Regarding Spotlight ... the machine has been on for a few days now so the hard drive should already be indexed.


----------



## Natobasso (Jan 3, 2007)

I'd check the Activity Monitor just to be absolutely sure you don't have anything running in the background...

Also, have you repaired permissions yet? apps/utilities/disk utility/repair permissions. It's the basic 'catch all' fix, but might help here.

Go to system preferences/sharing to activate your firewall.


----------



## Onion (Jan 3, 2007)

Curious as to why you think its the result of a busy processor.   I would guess that the packet loss is primarily due to a basic networking problem.

What are you thinking about the firewall?   I wouldn't expect it to affect the performance of networking on this machine within my home network.

I did run repair permissions last night.

I'm not near the computer now.  Will investigate these things tonight when I'm home.


----------



## fryke (Jan 3, 2007)

There might be something wrong with the installation. I usually reinstall new hardware - if only to deselect the languages I'll never need, anyway. Might try that before going into all the nasty MTU stuff. If the other computers including Macs are working okay on the WiFi network, then there seems to be nothing wrong with the network, so I wouldn't focus on _that_ too much.


----------



## Onion (Jan 3, 2007)

Checked the activity monitor ... cpu is idle.  

Tried the suggestions.  Nothing changed.   I hope there is nothing wrong with the installation as its a brand new computer.   

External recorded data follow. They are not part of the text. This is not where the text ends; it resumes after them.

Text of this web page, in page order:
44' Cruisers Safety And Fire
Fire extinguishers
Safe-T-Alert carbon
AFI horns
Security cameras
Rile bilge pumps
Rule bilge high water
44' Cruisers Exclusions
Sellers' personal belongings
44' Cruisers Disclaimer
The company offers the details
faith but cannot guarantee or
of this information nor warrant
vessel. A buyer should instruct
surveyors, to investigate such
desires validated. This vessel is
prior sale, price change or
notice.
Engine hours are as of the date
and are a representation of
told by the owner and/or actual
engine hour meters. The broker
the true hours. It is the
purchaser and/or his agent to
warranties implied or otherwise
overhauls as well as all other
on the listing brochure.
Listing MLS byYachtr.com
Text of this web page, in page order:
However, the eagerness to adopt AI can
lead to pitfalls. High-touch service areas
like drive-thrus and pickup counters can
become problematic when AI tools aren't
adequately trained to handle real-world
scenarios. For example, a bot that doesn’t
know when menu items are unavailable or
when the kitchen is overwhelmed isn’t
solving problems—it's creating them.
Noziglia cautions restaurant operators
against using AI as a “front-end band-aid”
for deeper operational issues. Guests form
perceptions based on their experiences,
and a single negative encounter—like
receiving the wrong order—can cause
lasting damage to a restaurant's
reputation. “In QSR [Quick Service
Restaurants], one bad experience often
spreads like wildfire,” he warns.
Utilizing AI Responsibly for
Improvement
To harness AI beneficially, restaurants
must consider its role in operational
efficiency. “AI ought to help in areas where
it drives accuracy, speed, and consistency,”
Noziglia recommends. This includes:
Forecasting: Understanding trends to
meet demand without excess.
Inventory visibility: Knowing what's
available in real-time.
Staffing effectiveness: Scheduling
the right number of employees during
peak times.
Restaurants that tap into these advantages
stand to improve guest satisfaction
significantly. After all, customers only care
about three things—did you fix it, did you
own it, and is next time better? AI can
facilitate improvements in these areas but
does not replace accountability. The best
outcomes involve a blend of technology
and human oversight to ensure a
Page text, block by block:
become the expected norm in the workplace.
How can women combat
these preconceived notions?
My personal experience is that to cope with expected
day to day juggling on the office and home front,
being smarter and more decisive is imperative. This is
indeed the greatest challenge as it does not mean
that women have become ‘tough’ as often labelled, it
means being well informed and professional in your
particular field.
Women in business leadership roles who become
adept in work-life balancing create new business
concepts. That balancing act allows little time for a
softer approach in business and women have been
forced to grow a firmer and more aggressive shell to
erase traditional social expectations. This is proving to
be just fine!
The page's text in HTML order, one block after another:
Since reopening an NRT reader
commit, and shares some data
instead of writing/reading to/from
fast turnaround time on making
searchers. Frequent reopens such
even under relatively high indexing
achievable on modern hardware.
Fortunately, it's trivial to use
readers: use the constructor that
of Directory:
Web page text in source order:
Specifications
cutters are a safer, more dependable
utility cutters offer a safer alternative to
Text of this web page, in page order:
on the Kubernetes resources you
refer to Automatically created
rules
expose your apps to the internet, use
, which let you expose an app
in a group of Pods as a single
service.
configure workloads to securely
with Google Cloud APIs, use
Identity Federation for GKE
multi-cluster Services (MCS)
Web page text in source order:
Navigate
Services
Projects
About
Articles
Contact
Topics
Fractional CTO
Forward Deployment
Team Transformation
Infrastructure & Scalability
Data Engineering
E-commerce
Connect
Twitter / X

Running the speakeasy speed test, it starts downloading quite fast and then stops for a while and then continues at a slower speed.  This is the behavior I've seen when downloading stuff via http and ftp.   Other times, there seems to be a hiccup when doing the dns lookup and first connecting to a web site.


----------



## fryke (Jan 4, 2007)

But if it's a brand new computer, reinstallation should be not a real drag! That's exactly why I'd consider it. You don't have "organically grown" folder structures on it you don't know how to backup exactly: You have an almost clean system. Easy to reinstall. Done in less than an hour. Might be worth it.


----------



## Natobasso (Jan 4, 2007)

Do you have a Location created for your laptop to connect to your network or are you using 'Automatic'? I find when I create specific locations then my speed goes up because the mac isn't constantly searching for the correct network to use. 

If you're on wireless, turn off Ethernet for that Location, and vice-a-versa for a wired Location; turn off wireless. View the options in apple menu/Locations.


----------



## plugues (Jan 9, 2007)

Onion, I'm having the exact same problem with my new core 2 duo Macbook 13 inch. On the Apple official discussion forums I've seen a lot of people with the same problem.

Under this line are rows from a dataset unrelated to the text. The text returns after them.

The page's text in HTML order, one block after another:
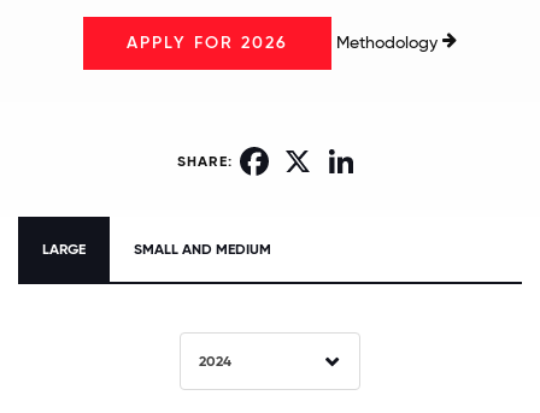
APPLY FOR 2026 Methodology
SHARE: Facebook
LARGE SMALL AND MEDIUM
2024
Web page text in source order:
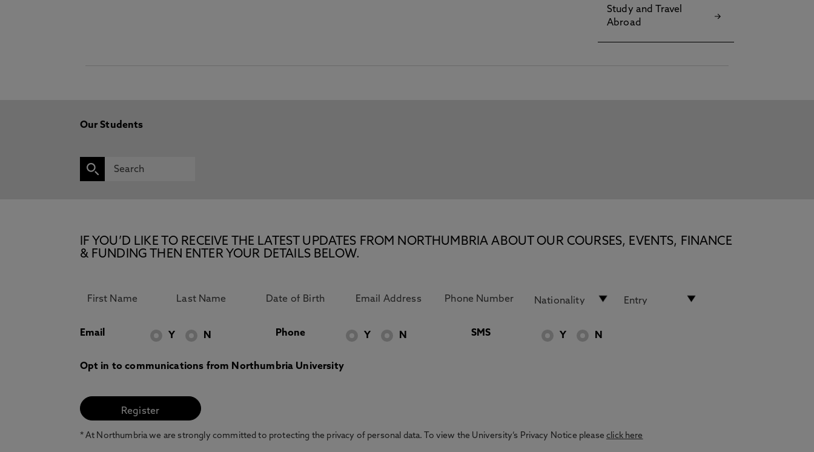
Study and Travel
Abroad
Our Students
IF YOU’D LIKE TO RECEIVE THE LATEST UPDATES FROM NORTHUMBRIA ABOUT OUR COURSES, EVENTS, FINANCE
& FUNDING THEN ENTER YOUR DETAILS BELOW.
Email Y N Phone Y N SMS Y N
Opt in to communications from Northumbria University
* At Northumbria we are strongly committed to protecting the privacy of personal data. To view the University’s Privacy Notice pleaseclick here
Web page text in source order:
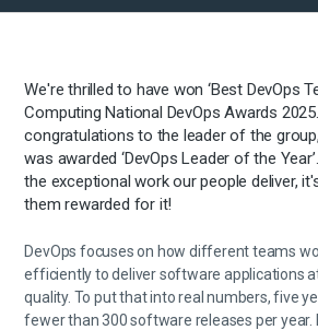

I've actually managed to install Boot Camp and Windows XP, and to my surprise the wireless networking is flawless on the same machine!!

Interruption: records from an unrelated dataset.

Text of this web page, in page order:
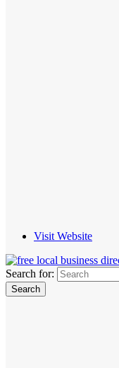
Visit Website
Search for:
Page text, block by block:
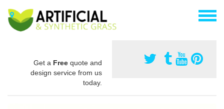
Get a Free quote and
design service from us
today.
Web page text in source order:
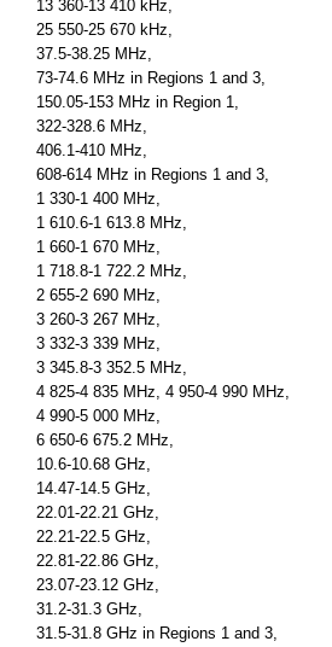
13 360-13 410 kHz,
25 550-25 670 kHz,
37.5-38.25 MHz,
73-74.6 MHz in Regions 1 and 3,
150.05-153 MHz in Region 1,
322-328.6 MHz,
406.1-410 MHz,
608-614 MHz in Regions 1 and 3,
1 330-1 400 MHz,
1 610.6-1 613.8 MHz,
1 660-1 670 MHz,
1 718.8-1 722.2 MHz,
2 655-2 690 MHz,
3 260-3 267 MHz,
3 332-3 339 MHz,
3 345.8-3 352.5 MHz,
4 825-4 835 MHz, 4 950-4 990 MHz,
4 990-5 000 MHz,
6 650-6 675.2 MHz,
10.6-10.68 GHz,
14.47-14.5 GHz,
22.01-22.21 GHz,
22.21-22.5 GHz,
22.81-22.86 GHz,
23.07-23.12 GHz,
31.2-31.3 GHz,
31.5-31.8 GHz in Regions 1 and 3,
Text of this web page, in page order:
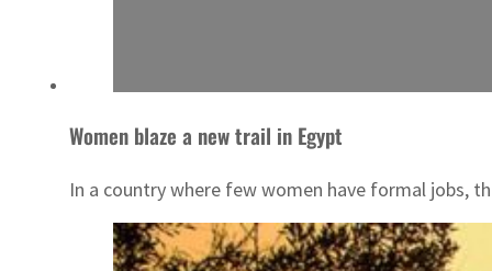
Women blaze a new trail in Egypt
In a country where few women have formal jobs,
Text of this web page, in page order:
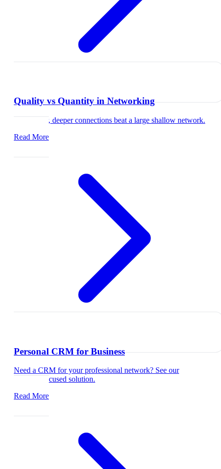
Quality vs Quantity in Networking
Why fewer, deeper connections beat a large shallow network.
Read More
Personal CRM for Business
Need a CRM for your professional network? See our
business-focused solution.
Read More
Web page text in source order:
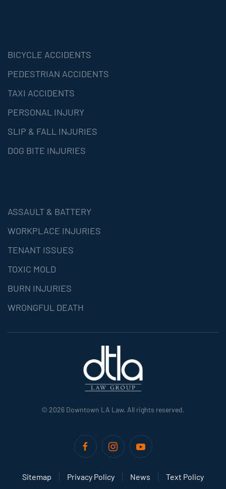
BICYCLE ACCIDENTS
PEDESTRIAN ACCIDENTS
TAXI ACCIDENTS
PERSONAL INJURY
SLIP & FALL INJURIES
DOG BITE INJURIES
ASSAULT & BATTERY
WORKPLACE INJURIES
TENANT ISSUES
TOXIC MOLD
BURN INJURIES
WRONGFUL DEATH
© 2026 Downtown LA Law. All rights reserved.
Sitemap Privacy Policy News
Text Policy
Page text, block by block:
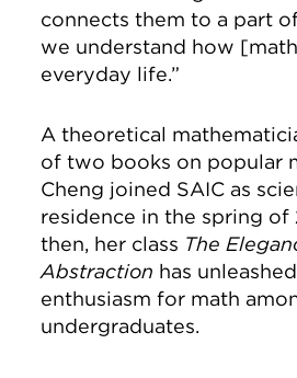
connects them to a part
we understand how
everyday life.”
A theoretical
of two books on popular
Cheng joined SAIC as
residence in the spring of
then, her class The
Abstraction has
enthusiasm for math
undergraduates.
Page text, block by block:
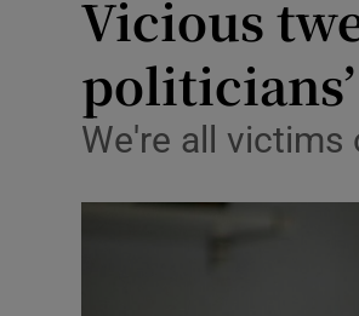
Vicious
We're all victims
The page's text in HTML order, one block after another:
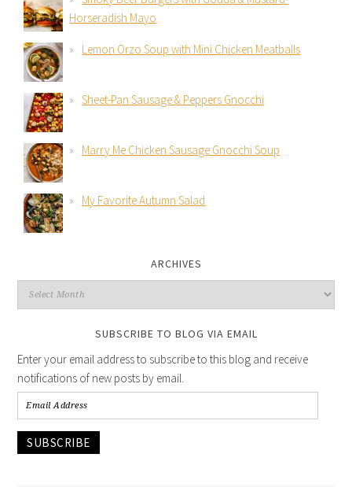
Horseradish Mayo
Lemon Orzo Soup with Mini Chicken Meatballs
Sheet-Pan Sausage & Peppers Gnocchi
Marry Me Chicken Sausage Gnocchi Soup
My Favorite Autumn Salad
ARCHIVES
SUBSCRIBE TO BLOG VIA EMAIL
Enter your email address to subscribe to this blog and receive
notifications of new posts by email.
SUBSCRIBE

Now how sad is that? I just got a brand new Mac, but I'm stuck to WINDOWS because on OSX the Wi-Fi just blows...

My guess: crappy driver.


----------



## Onion (Jan 10, 2007)

I'm in business now.   Short story:   It appears to be a combination of problems, the wireless networking in the laptop wasn't performing as well as it should and my base station didn't work very well with the Apple laptop.  I now have a new laptop and a new access point.

The long story:  I took the machine into the local apple store where I bought it.   The "genius" ran a few comparison tests and my wireless didn't perform as well as the machines in the store.   To do the comparison, he was able to isolate the machines on a private wireless network.   Since I bought the machine at that store, I was able to swap my old machine for a new machine.  The new machine seems to work better; its able to hold the connection much better.  Although, even with the better connection, it was still hitting spots where the connection slowed to a crawl.    I saw this behavior using the speed tests on the Internet (speakeasy/dslreports).

Once I had the new machine and better connectivity, I swapped access points.   I replaced a Dlink 'b' access point with a Linksys 'g' access point.  Now my connection isn't dropped and the speed seems to be sustained.  Both the mac's and the pc's in the house are happy.

I haven't done a test to see that I'm getting 'g' speeds when copying between machines on my home network.    However, the Internet connection is now working as well as I can expect with my 'slow' DSL connection.


----------